**Work instruction**
Beginning with the line that includes "Page text, block" and ending with the last line of the entries below, set down each line exactly; include no pictures.
--- Source data ---
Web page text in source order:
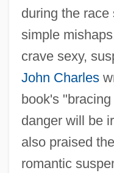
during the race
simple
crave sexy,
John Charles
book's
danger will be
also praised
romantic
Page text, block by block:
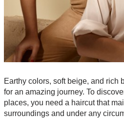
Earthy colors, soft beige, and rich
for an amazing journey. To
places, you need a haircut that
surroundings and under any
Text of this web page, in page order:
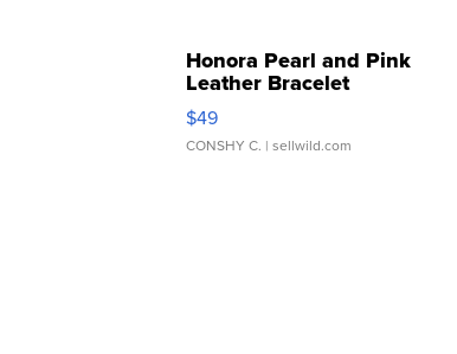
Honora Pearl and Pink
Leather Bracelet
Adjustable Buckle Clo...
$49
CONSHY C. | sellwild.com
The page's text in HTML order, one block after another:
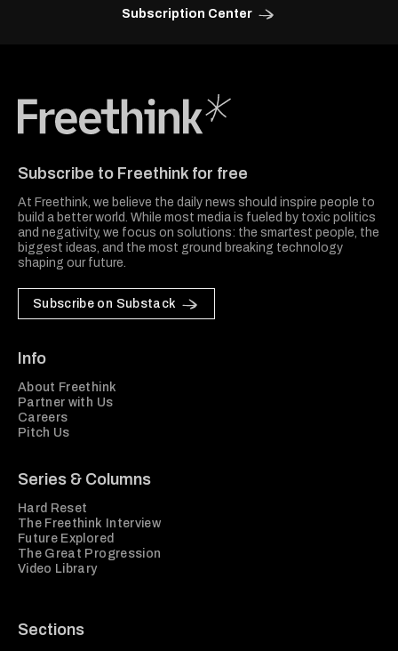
---
**Solved problem**
Page text, block by block:
Earthy colors, soft beige, and rich
for an amazing journey. To
places, you need a haircut that
surroundings and under any
Text of this web page, in page order:
Honora Pearl and Pink
Leather Bracelet
Adjustable Buckle Clo...
$49
CONSHY C. | sellwild.com
The page's text in HTML order, one block after another:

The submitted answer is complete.